The model is aim to set the responsibility boundaries between the cloud service provider and the cloud service consumer, depending on the cloud service model (IaaS, PaaS, SaaS).

In this post, I will review common misconceptions regarding the shared responsibility model.

Misconception #1 — My cloud provider’s certifications allow me to comply with regulations

This is a common misconception for companies (and new SaaS providers) who fail to understand the shared responsibility model while deploying their first workload.

Reviewing cloud providers’ compliance pages, we can see that the providers have already certified themselves for most regulations and local laws, and in some cases even offer customers special environments that are already in compliance with regulations such as PCI-DSS or HIPAA.

If you are planning to store sensitive customers’ data (from PII, healthcare, financial, or any other types of sensitive data) in a public cloud, keep in mind that according to the shared responsibility model, the cloud provider is responsible only for the lower layers of the architecture:

· IaaS — the CSP is responsible for all layers, from the physical layer to the virtualization layer

· PaaS — the CSP is responsible for all layers, from the physical layer to the guest operating system, middleware, and even runtime

· SaaS — the CSP is responsible for all layers, from the physical layer to the application layer

Bottom line — the fact that a CSP has all the relevant certifications, means almost nothing when talking about compliance with regulations or protecting customers’ data.

Each organization storing sensitive data in the cloud must conduct a risk assessment, review which data is stored in the cloud (before storing data in the cloud), and set the proper controls to protect customers’ data.

Misconception #2 — Who is responsible for protecting my data?

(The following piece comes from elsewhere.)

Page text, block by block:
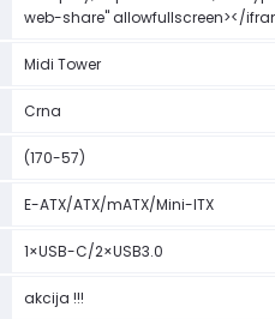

When customers (either organizations or personal customers) store their data in public cloud services, they sometimes mistakenly think that if they store their data in one of the major CSPs, their data is protected.

This is a misconception.

All major CSPs offer their customers a large variety of services and tools to protect their customers’ data (from network access control lists, encryption in transit and at rest, authentication, authorization, auditing, and more), however, according to the shared responsibility model, it is up to the customer (mostly organizations storing their data in the cloud), to decide which security controls to implement.

In most cases, the CSPs don’t have access to customers’ data stored in the cloud, whether organizations decide to use managed storage services (from object storage to managed CIFS/NFS services), managed database services (from relational databases to NoSQL databases) and more.

The most obvious exception to the mentioned above is SaaS services, where we allow CSP service accounts access to our data, to allow us to perform queries, get insights about our data or even perform regular backups — the access is mostly strict to specific actions, to a specific role or service account, and usually shouldn’t be used by the CSP employees.

At the end of the day, the customer is always the data owner, and as a data owner, the customer must decide whether or not to store sensitive data in the cloud, who should have access to the data stored in the cloud, what access rights do we allow people to access and update/delete our data, and more.

Misconception #3 — Availability is not my concern since the cloud is highly available by design

The above headline is true, mainly for major SaaS services.

When looking at availability and building highly available architectures, specifically in IaaS and PaaS, it is up to us, as organizations, to use the services and the service capabilities that CSPs offer us, to build highly available solutions.

Just because we decided to deploy our application on a VM or store our data in a managed database service, but we failed to deploy everything behind a load-balancer or in a cluster, will not guarantee us the availability that our customers expect.

Even if we are using managed object storage services and we choose a low redundancy tier, using a single availability zone, the CSP does not guarantee high availability.

To achieve high availability to our workloads, we need to review cloud providers’ documentation, such as “Well architected frameworks” and design our workloads to fit business needs.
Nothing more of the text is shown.